_Task objective_
Your reply should contain the whole listing below, repeated exactly, and no images.

'''

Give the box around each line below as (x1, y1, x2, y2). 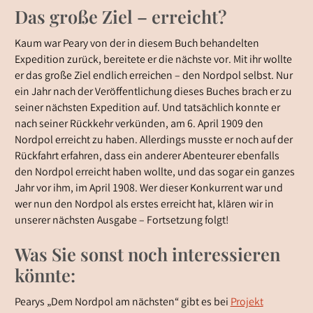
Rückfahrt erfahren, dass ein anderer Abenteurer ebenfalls (14, 148, 279, 165)
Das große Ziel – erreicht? (14, 4, 226, 29)
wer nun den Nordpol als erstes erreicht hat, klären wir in (14, 196, 274, 213)
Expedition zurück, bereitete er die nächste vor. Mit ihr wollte (14, 52, 292, 68)
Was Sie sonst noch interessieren (14, 242, 280, 266)
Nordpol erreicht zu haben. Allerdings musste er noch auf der (14, 132, 293, 149)
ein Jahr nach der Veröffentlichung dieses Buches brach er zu (14, 84, 292, 101)
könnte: (14, 263, 75, 287)

'''

_Written response_
Give the box around each line below as (x1, y1, x2, y2). 
Rückfahrt erfahren, dass ein anderer Abenteurer ebenfalls (14, 148, 279, 165)
Das große Ziel – erreicht? (14, 4, 226, 29)
wer nun den Nordpol als erstes erreicht hat, klären wir in (14, 196, 274, 213)
Expedition zurück, bereitete er die nächste vor. Mit ihr wollte (14, 52, 292, 68)
Was Sie sonst noch interessieren (14, 242, 280, 266)
Nordpol erreicht zu haben. Allerdings musste er noch auf der (14, 132, 293, 149)
ein Jahr nach der Veröffentlichung dieses Buches brach er zu (14, 84, 292, 101)
könnte: (14, 263, 75, 287)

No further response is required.